WAS IT ARSON?
Investigators have reason to believe foul play may have been at work
AS the victims of the Darul Quran Ittifaqiyah tahfiz school fire were buried yesterday, thousands turned up to mourn their deaths. And, a nation mourned with them.
Though the dead can now rest in peace, the authorities will not. They will move on to the next phase, so to speak — investigating the cause of a tragic incident in which lives were senselessly lost.
And, while Inspector-General of Police Tan Sri Mohamad Fuzi Harun said police investigators had classified the case as “sudden death”, it appears that this may be a temporary status.

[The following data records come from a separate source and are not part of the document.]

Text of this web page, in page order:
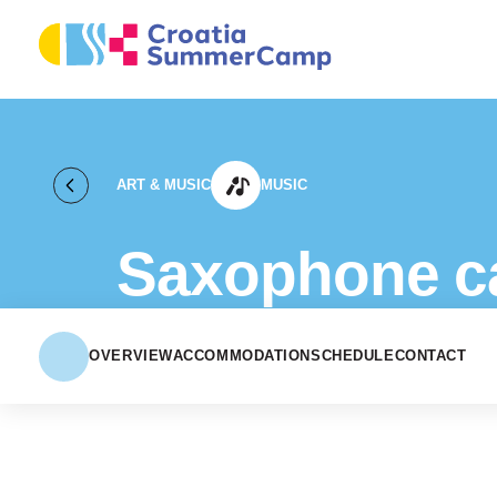
ART & MUSIC MUSIC
Saxophone
OVERVIEWACCOMMODATIONSCHEDULECONTACT
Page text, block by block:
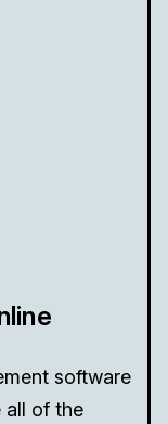
software
all of the
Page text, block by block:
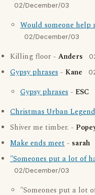
02/December/03
Would someone help
02/December/03
Killing floor - Anders
Gypsy phrases - Kane
Gypsy phrases - ESC
Christmas Urban
Shiver me timber. -
Make ends meet - sarah
"Someones put a lot of
02/December/03
"Someones put a lot
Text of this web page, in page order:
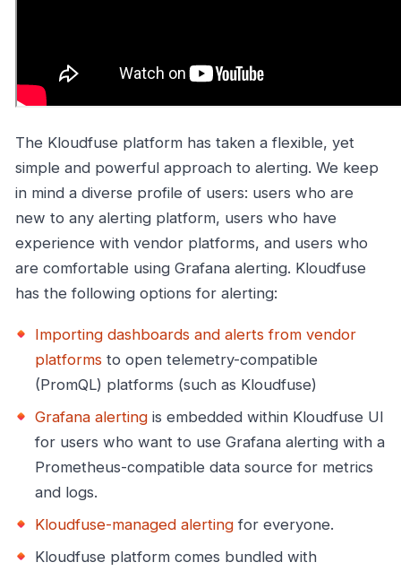
The Kloudfuse platform has taken a flexible, yet
simple and powerful approach to alerting. We keep
in mind a diverse profile of users: users who are
new to any alerting platform, users who have
experience with vendor platforms, and users who
are comfortable using Grafana alerting. Kloudfuse
has the following options for alerting:
Importing dashboards and alerts from vendor
platforms to open telemetry-compatible
(PromQL) platforms (such as Kloudfuse)
Grafana alerting is embedded within Kloudfuse UI
for users who want to use Grafana alerting with a
Prometheus-compatible data source for metrics
and logs.
Kloudfuse-managed alerting for everyone.
Kloudfuse platform comes bundled with
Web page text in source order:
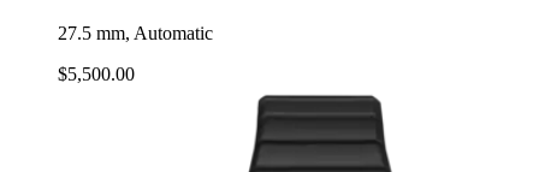
27.5 mm, Automatic
$5,500.00
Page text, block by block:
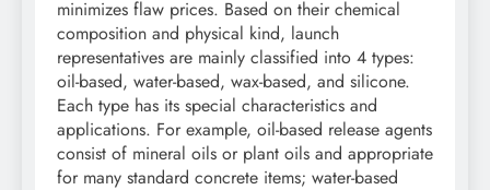
minimizes flaw prices. Based on their chemical
composition and physical kind, launch
representatives are mainly classified into 4 types:
oil-based, water-based, wax-based, and silicone.
Each type has its special characteristics and
applications. For example, oil-based release agents
consist of mineral oils or plant oils and appropriate
for many standard concrete items; water-based
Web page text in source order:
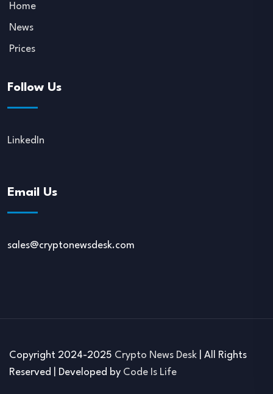
Home
News
Prices
Follow Us
LinkedIn
Email Us
sales@cryptonewsdesk.com
Copyright 2024-2025 Crypto News Desk | All Rights
Reserved | Developed by Code Is Life
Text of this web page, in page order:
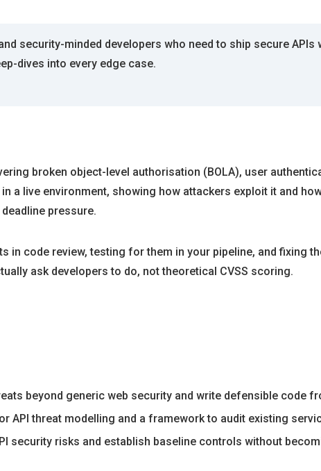
security-minded developers who need to ship secure APIs
dives into every edge case.
broken object-level authorisation (BOLA), user
a live environment, showing how attackers exploit it and
pressure.
code review, testing for them in your pipeline, and fixing
ask developers to do, not theoretical CVSS scoring.
beyond generic web security and write defensible code
API threat modelling and a framework to audit existing
security risks and establish baseline controls without
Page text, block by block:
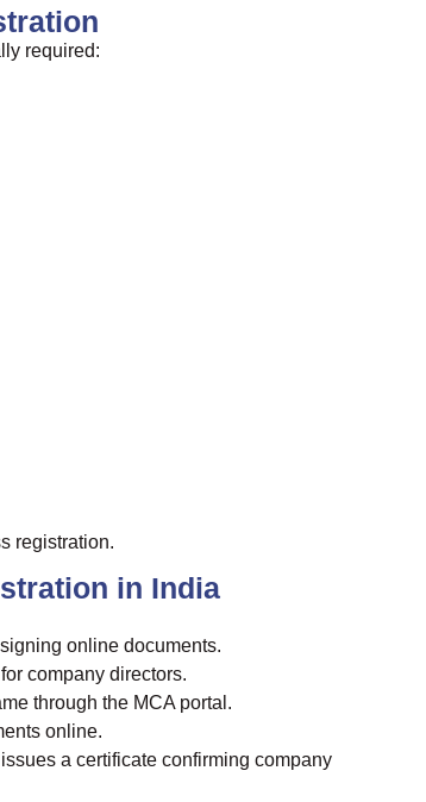
required:
registration.
in India
online documents.
company directors.
through the MCA portal.
online.
a certificate confirming company
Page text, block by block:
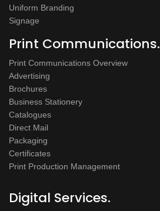
Uniform Branding
Signage
Print Communications.
Print Communications Overview
Advertising
Brochures
Business Stationery
Catalogues
Direct Mail
Packaging
Certificates
Print Production Management
Digital Services.
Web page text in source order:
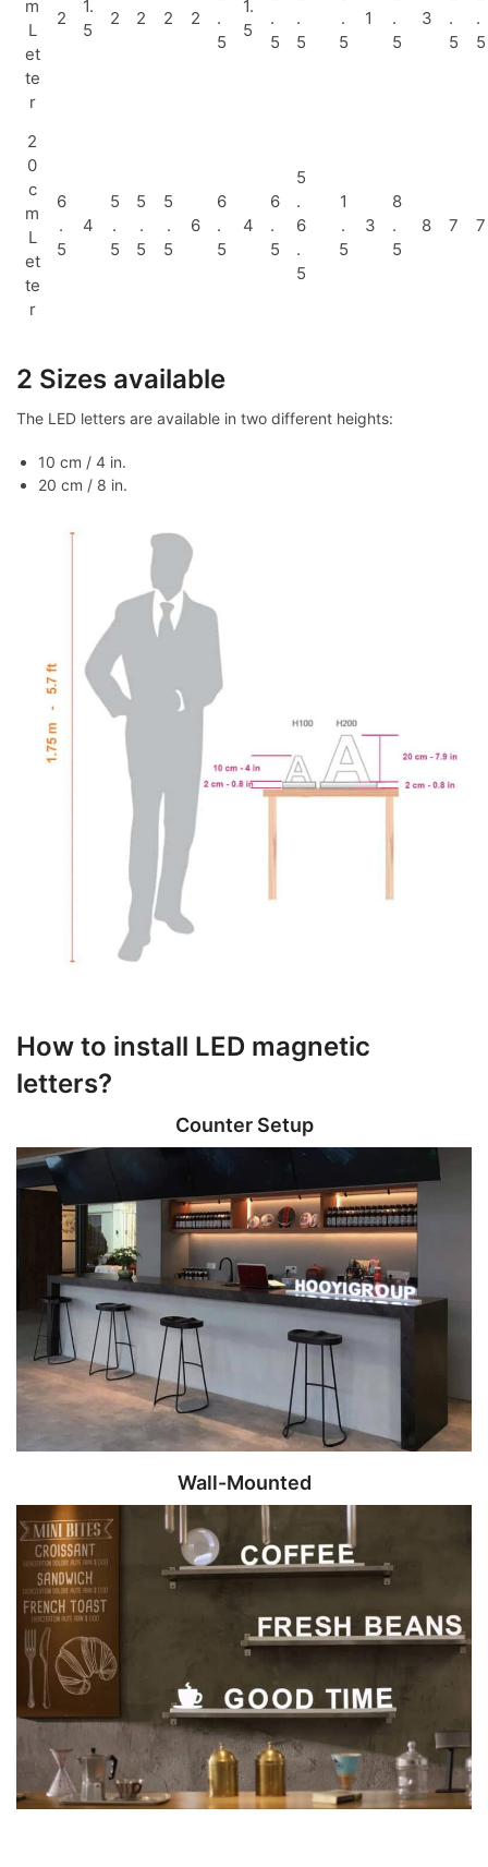
m
L
et
te
r
2
1.
5
2 2 2 2
.
5
1.
5
.
5
.
5
.
5
1
.
5
3
.
5
.
5
2
0
c
m
L
et
te
r
6
.
5
4
5
.
5
5
.
5
5
.
5
6
6
.
5
4
6
.
5
5
.
6
.
5
1
.
5
3
8
.
5
8 7 7
2 Sizes available
The LED letters are available in two different heights:
10 cm / 4 in.
20 cm / 8 in.
How to install LED magnetic
letters?
Counter Setup
Wall-Mounted
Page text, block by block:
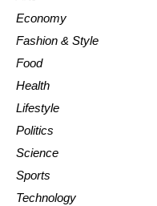
Economy
Fashion & Style
Food
Health
Lifestyle
Politics
Science
Sports
Technology
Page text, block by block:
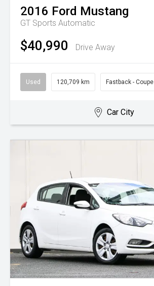
2016 Ford Mustang
GT Sports Automatic
$40,990 Drive Away
Used 120,709 km Fastback - Coupe
Car City
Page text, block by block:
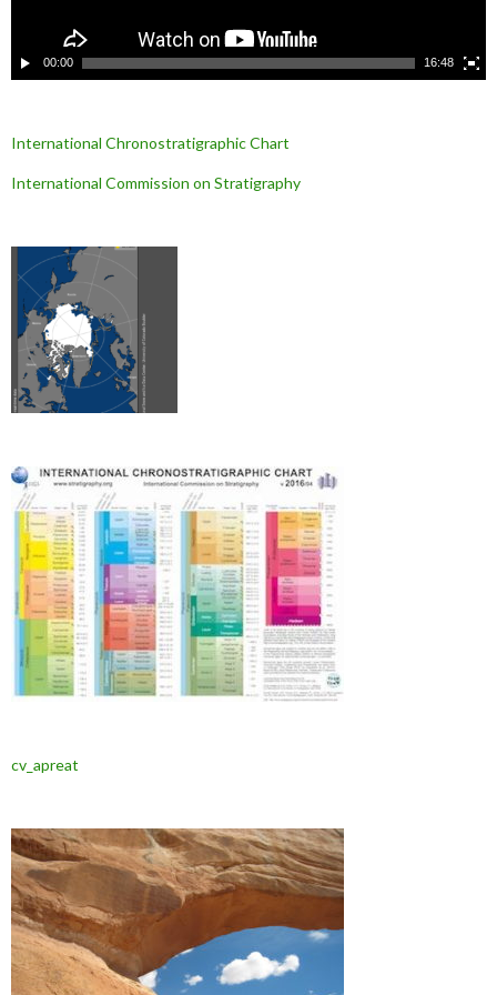
00:00 16:48
International Chronostratigraphic Chart
International Commission on Stratigraphy
cv_apreat
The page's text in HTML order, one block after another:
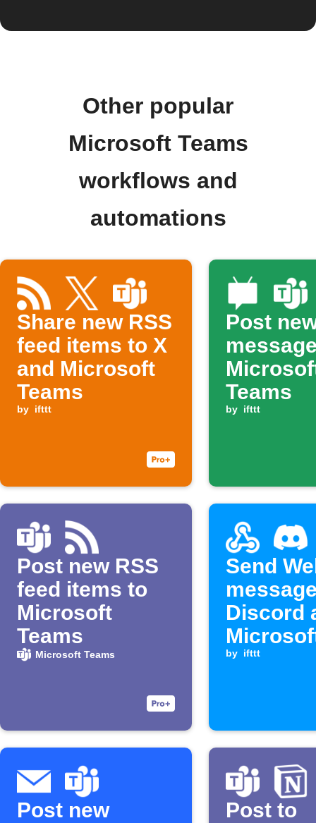
Other popular
Microsoft Teams
workflows and
automations
Share new RSS
feed items to X
and Microsoft
Teams
by ifttt
Post
Teams
by ifttt
Post new RSS
feed items to
Microsoft
Teams
Microsoft Teams
Send
Discord
Teams
by ifttt
Post new
Post to
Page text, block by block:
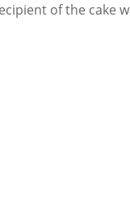
of the
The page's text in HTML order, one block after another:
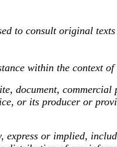
to consult original
within the context
document,
or its producer or
or implied,
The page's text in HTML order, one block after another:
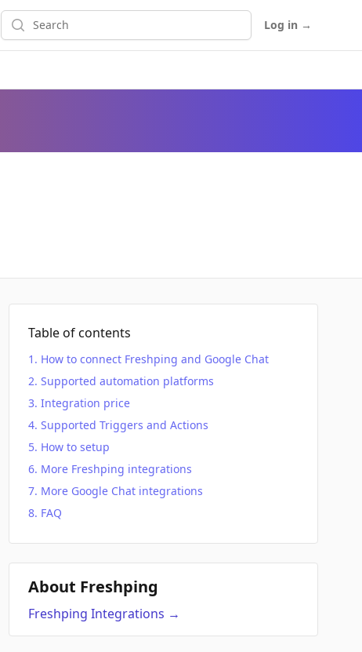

The NST has learnt that investigators — both from the police and Fire and Rescue Department — have reason to believe foul play may have been at work.
The key to this would be the presence of two gas cylinders outside the door to the dormitory on the second floor where the victims, and those who survived the raging inferno, had been sleeping, an anomaly as the kitchen is on the ground floor.
While fire investigators were working to establish the point of origin of the fire, what started it and what caused it to spread so quickly, police investigators, the NST has learnt, will pore over footage from several closed-circuit television (CCTV) cameras nearby, including that of the Muslim Consumers Association of Malaysia, whose building is located right next to the school.
Police sources said the footage may point to an “intrusion” into the school compound at 3am, a few hours before the fire started.
The conclusion of investigations, however, may be a long way off. What mattered most yesterday to the families of those killed in the fire on Thursday, was the identification and recovery of their loved ones’ remains from the Kuala Lumpur Hospital (HKL) mortuary.
Family members had provided DNA samples the day before and were back at the mortuary early yesterday morning, having been told the identification process would be fast-tracked.
By mid-morning yesterday, Health director-general Datuk Dr Noor Hisham Abdullah said all 23 victims had been identified. Then began the painful and arduous task of viewing the charred remains.
The next of kin were called in, one family at a time. They were told they could view the bodies, but were advised against it.
If the family insisted on viewing the bodies of their loved ones, they were first shown pictures on a laptop computer. If they still insisted on seeing the bodies — and some steeled themselves to the task — then they were allowed to do so. Minutes after Deputy Prime Minister Datuk Seri Dr Ahmad Zahid Hamidi and Minister in the Prime Minister’s Department Datuk Seri Jamil Khir Baharom arrived at the mortuary yesterday, the first of the bodies, believed to be that of one of the two teachers killed in the fire, was brought out and placed reverently in a hearse.
Shortly after that hearse moved off, a second body was placed in another hearse. The sad procession of hearses kept on coming, their precious cargoes taken to the HKL surau where the jenazah prayers were performed.
As each prayer was completed, the remains were again placed in hearses to be transported to the various cemeteries — in the Klang Valley, Perak, Kedah, Kelantan and Negri Sembilan — where they would be buried.
A livid Zahid had said that the suggestions and recommendations submitted by the Royal Commission of Inquiry (RCI) set up to investigate the fire that killed 27 students of Sekolah Agama Rakyat Taufikiah Khairiah Al-Halimiah, also known as Pondok Pak Ya, in Yan, Kedah, in 1989 was not implemented.
He said the special task force formed to investigate the fire at Darul Quran Ittifaqiyah would revisit all suggestions and recommendations by the RCI on safety requirements for religious schools.
Deputy Education Minister Datuk P. Kamalanathan had said his ministry was registering tahfiz and religious schools.